6) Como a nossa Rede de Pesquisa em APS pode auxiliar o desenvolvimento e melhora da produção científica em APS no Brasil?
a. Na minha opinião, a nossa Rede tem um potencial muito grande de influenciar positivamente a pesquisa e inovação em APS, com foco na melhora do desempenho dos serviços e ações do sistema de saúde como um todo. Eu dividiria em duas linhas principais de ação, uma “interna” e outra “externa”:
b. “Internamente”, com base no capital humano e na estrutura já existentes dentro da Rede APS, poderia se fomentar:
i. A discussão sistemática de uma “Agenda de Pesquisa” de médio e longo prazo para APS;
ii. “Módulos de Formação” para a capacitação complementar e permanente de pesquisadores de APS, oferecidos pela internet, gratuitamente. Existem experiências internacionais bem sucedidas nesse sentido, como por exemplo a da Rede Norte-Americana de Pesquisa em APS, e outras iniciativas de cursos “online” gratuitos capitaneados por universidades como Harvard e Berkeley (plataforma “Edx”). O conteúdo poderia ser produzido pelos próprios membros da Rede, a partir da expertise de cada pesquisador/grupo de pesquisa/universidade, com o apoio logístico da Rede APS;
iii. Incorporação e capacitação (via “módulos de formação” já citados) de profissionais “da ponta” interessados em pesquisa. A incorporação efetiva desses profissionais poderá criar um ambiente propício à pesquisa e desenvolvimento tecnológico nas unidades de saúde, propiciando o melhor desempenho dos projetos de pesquisa junto à rede de atenção, principalmente em relação à pesquisa clínica em APS, ainda pouco desenvolvida no Brasil.

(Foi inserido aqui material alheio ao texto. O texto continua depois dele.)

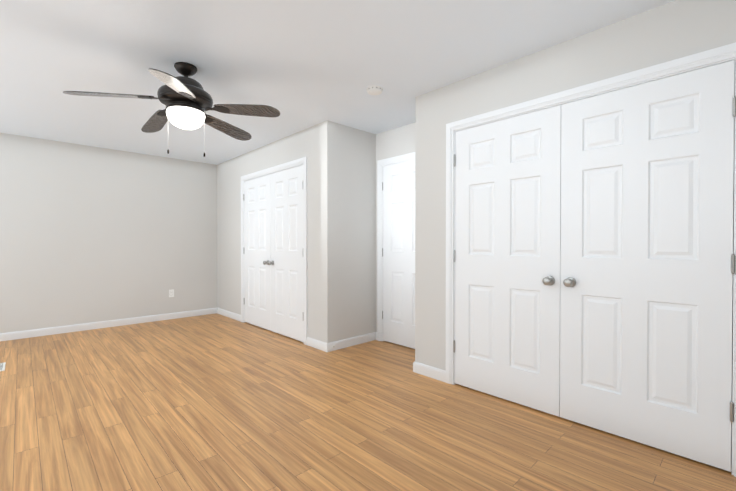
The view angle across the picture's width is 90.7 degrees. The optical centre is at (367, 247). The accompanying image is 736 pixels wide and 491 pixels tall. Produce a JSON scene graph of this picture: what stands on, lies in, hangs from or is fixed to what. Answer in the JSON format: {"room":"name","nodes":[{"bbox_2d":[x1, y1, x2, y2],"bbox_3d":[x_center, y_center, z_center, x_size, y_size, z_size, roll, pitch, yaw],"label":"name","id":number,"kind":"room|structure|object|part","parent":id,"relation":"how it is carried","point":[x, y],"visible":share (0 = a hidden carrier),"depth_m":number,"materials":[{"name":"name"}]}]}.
{"room":"empty bedroom","nodes":[
{"label":"empty bedroom","id":0,"kind":"room"},
{"bbox_2d":[0,133,216,332],"bbox_3d":[-3.612,-0.126,4.995,5.000,2.440,0.120,-1,1,-44],"label":"wall","id":1,"kind":"structure","parent":0,"point":[89,234],"depth_m":4.90,"materials":[{"name":"beige paint"}]},
{"bbox_2d":[0,308,216,340],"bbox_3d":[-3.917,1.052,4.622,3.970,0.092,0.014,-1,1,-44],"label":"baseboard","id":2,"kind":"structure","parent":1,"relation":"attached to","point":[135,320],"depth_m":4.90,"materials":[{"name":"white wood"}]},
{"bbox_2d":[169,289,173,296],"bbox_3d":[-2.982,0.699,5.515,0.070,0.115,0.008,-1,1,-44],"label":"electrical outlet plate","id":3,"kind":"object","parent":1,"relation":"attached to","point":[171,293],"visible":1,"depth_m":5.51,"materials":[{"name":"white plastic"}]},
{"bbox_2d":[217,123,320,340],"bbox_3d":[-1.455,-0.126,4.993,0.120,2.440,2.860,-1,1,-44],"label":"wall","id":4,"kind":"structure","parent":0,"point":[292,147],"depth_m":4.87,"materials":[{"name":"beige paint"}]},
{"bbox_2d":[216,307,240,321],"bbox_3d":[-2.161,1.042,5.647,0.014,0.092,0.913,-1,1,-44],"label":"baseboard","id":5,"kind":"structure","parent":4,"relation":"attached to","point":[220,311],"depth_m":5.64,"materials":[{"name":"white wood"}]},
{"bbox_2d":[243,174,270,330],"bbox_3d":[-1.540,0.067,4.974,0.102,2.030,0.768,-1,1,-44],"label":"closet door","id":6,"kind":"structure","parent":4,"relation":"in","point":[257,252],"depth_m":4.96,"materials":[{"name":"white wood"}]},
{"bbox_2d":[241,157,307,344],"bbox_3d":[-1.221,0.037,4.745,0.150,2.119,1.677,-1,1,-44],"label":"trim","id":7,"kind":"structure","parent":4,"relation":"attached to","point":[286,166],"depth_m":4.23,"materials":[{"name":"white wood"}]},
{"bbox_2d":[268,165,302,341],"bbox_3d":[-1.008,0.072,4.416,0.102,2.030,0.768,-1,1,-44],"label":"closet door","id":8,"kind":"structure","parent":4,"relation":"in","point":[286,213],"depth_m":4.41,"materials":[{"name":"white wood"}]},
{"bbox_2d":[306,337,324,350],"bbox_3d":[-0.568,1.058,3.977,0.014,0.092,0.350,-1,1,-44],"label":"baseboard","id":9,"kind":"structure","parent":4,"relation":"attached to","point":[314,343],"depth_m":3.97,"materials":[{"name":"white wood"}]},
{"bbox_2d":[0,0,674,164],"bbox_3d":[-0.983,-1.370,2.191,5.250,0.100,7.850,-1,1,-44],"label":"ceiling","id":10,"kind":"structure","parent":0,"point":[300,65],"depth_m":2.51,"materials":[{"name":"white paint"}]},
{"bbox_2d":[63,62,279,156],"bbox_3d":[-1.380,-0.994,2.678,1.324,0.660,1.316,-1,1,-44],"label":"ceiling fan","id":11,"kind":"object","parent":10,"relation":"hanging from","point":[184,90],"depth_m":2.61,"materials":[{"name":"brown wood"}]},
{"bbox_3d":[-1.337,-0.932,2.671,0.256,0.124,0.256,-1,1,-44],"label":"ceiling fan shade","id":12,"kind":"part","parent":11,"relation":"part of","materials":[{"name":"white glass"}]},
{"bbox_2d":[366,85,382,94],"bbox_3d":[0.056,-1.309,3.051,0.140,0.038,0.140,-1,1,-44],"label":"smoke detector","id":13,"kind":"object","parent":10,"relation":"attached to","point":[374,90],"visible":0.98,"depth_m":3.01,"materials":[{"name":"white plastic"}]},
{"bbox_2d":[320,120,375,342],"bbox_3d":[-0.209,-0.118,4.122,0.720,2.440,0.120,-1,1,-44],"label":"wall","id":14,"kind":"structure","parent":0,"point":[348,222],"depth_m":4.02,"materials":[{"name":"beige paint"}]},
{"bbox_2d":[325,332,376,351],"bbox_3d":[-0.159,1.057,4.070,0.734,0.092,0.040,-1,1,-44],"label":"baseboard","id":15,"kind":"structure","parent":14,"relation":"attached to","point":[352,341],"depth_m":4.04,"materials":[{"name":"white wood"}]},
{"bbox_2d":[0,313,735,490],"bbox_3d":[-0.983,1.170,2.214,5.250,0.100,7.850,-1,1,-44],"label":"floor","id":16,"kind":"structure","parent":0,"point":[214,402],"depth_m":2.27,"materials":[{"name":"brown wood"}]},
{"bbox_2d":[0,362,5,370],"bbox_3d":[-3.418,1.106,3.339,0.120,0.006,0.300,-1,1,-44],"label":"floor vent","id":17,"kind":"object","parent":16,"relation":"in","point":[2,366],"visible":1,"depth_m":3.36,"materials":[{"name":"white plastic"}]},
{"bbox_2d":[376,123,414,331],"bbox_3d":[0.488,-0.117,3.999,0.120,2.440,1.260,-1,1,-44],"label":"wall","id":18,"kind":"structure","parent":0,"point":[398,141],"depth_m":4.12,"materials":[{"name":"beige paint"}]},
{"bbox_2d":[377,152,414,340],"bbox_3d":[0.479,0.044,4.006,0.150,2.119,0.914,-1,1,-44],"label":"door frame","id":19,"kind":"structure","parent":18,"relation":"attached to","point":[395,160],"depth_m":4.25,"materials":[{"name":"white wood"}]},
{"bbox_2d":[382,160,414,348],"bbox_3d":[0.423,0.077,3.959,0.102,2.030,0.768,-1,1,-44],"label":"door","id":20,"kind":"structure","parent":18,"relation":"in","point":[398,248],"depth_m":4.06,"materials":[{"name":"white wood"}]},
{"bbox_2d":[415,0,735,370],"bbox_3d":[1.689,-0.098,1.987,0.120,2.440,3.550,-1,1,-44],"label":"wall","id":21,"kind":"structure","parent":0,"point":[674,30],"depth_m":2.57,"materials":[{"name":"beige paint"}]},
{"bbox_2d":[413,361,445,381],"bbox_3d":[0.533,1.066,3.112,0.014,0.092,0.323,-1,1,-44],"label":"baseboard","id":22,"kind":"structure","parent":21,"relation":"attached to","point":[430,371],"depth_m":3.11,"materials":[{"name":"white wood"}]},
{"bbox_2d":[454,105,560,416],"bbox_3d":[0.962,0.089,2.641,0.102,2.030,0.798,-1,1,-44],"label":"closet door","id":23,"kind":"structure","parent":21,"relation":"in","point":[507,254],"depth_m":2.61,"materials":[{"name":"white wood"}]},
{"bbox_2d":[445,42,735,476],"bbox_3d":[1.291,0.059,2.401,0.150,2.119,1.737,-1,1,-44],"label":"trim","id":24,"kind":"structure","parent":21,"relation":"attached to","point":[714,56],"depth_m":2.30,"materials":[{"name":"white wood"}]},
{"bbox_2d":[560,60,735,471],"bbox_3d":[1.514,0.094,2.062,0.102,2.030,0.798,-1,1,-44],"label":"closet door","id":25,"kind":"structure","parent":21,"relation":"in","point":[647,265],"depth_m":2.02,"materials":[{"name":"white wood"}]}
]}

c. “Externamente”, a Rede APS pode influenciar e apoiar política e tecnicamente as agências de fomento, para a criação de editais como foco no desenvolvimento cientifico e tecnológico da APS. Poder-se-ia fomentar (com base no modelo espanhol):
i. A criação de uma estrutura de rede nacional de grupos temáticos de Pesquisa em APS (pesquisa em rede interdisciplinar), com base nas prioridades definidas por uma “Agenda de Pesquisa Nacional em APS”, e a partir da experiência de colaboração já existente entre pesquisadores e grupos de pesquisa. O incentivo poderia ser contextualizado conforme o grau de maturidade dos grupos (“consolidados” ou “emergentes”). Pode-se criar metas e critérios de excelência para a avaliação contínua dos grupos, garantindo ao mesmo tempo recursos que permitam a sustentabilidade e o custeio das atividades;
ii. A pesquisa clínica (multi e interdisciplinar) em APS, incentivando principalmente os protocolos de pesquisa pragmáticos e de pesquisa translacional;
iii. A incorporação de “laboratórios” de pesquisa em APS junto às unidades básicas de saúde, propiciando a integração, consolidação de protocolos de pesquisa, pesquisa com foco na realidade, desenvolvimento profissional contínuo conjunto entre equipe de saúde e pesquisadores;
iv. Os institutos e empresas de base tecnológica incubados dentro das universidades (empresas “spin-off”, por exemplo) com foco em APS.
d. Eu creio que essas ações, entre tantas outras possíveis, poderiam colocar o Brasil como país de referência na pesquisa em APS no mundo, já que possuímos um dos maiores sistemas universais de saúde do planeta, com base em uma cobertura de APS das maiores também, e assim com um potencial gigantesco que ainda está “adormecido”, e que precisa se desenvolver com a força de nossos próprios pesquisadores.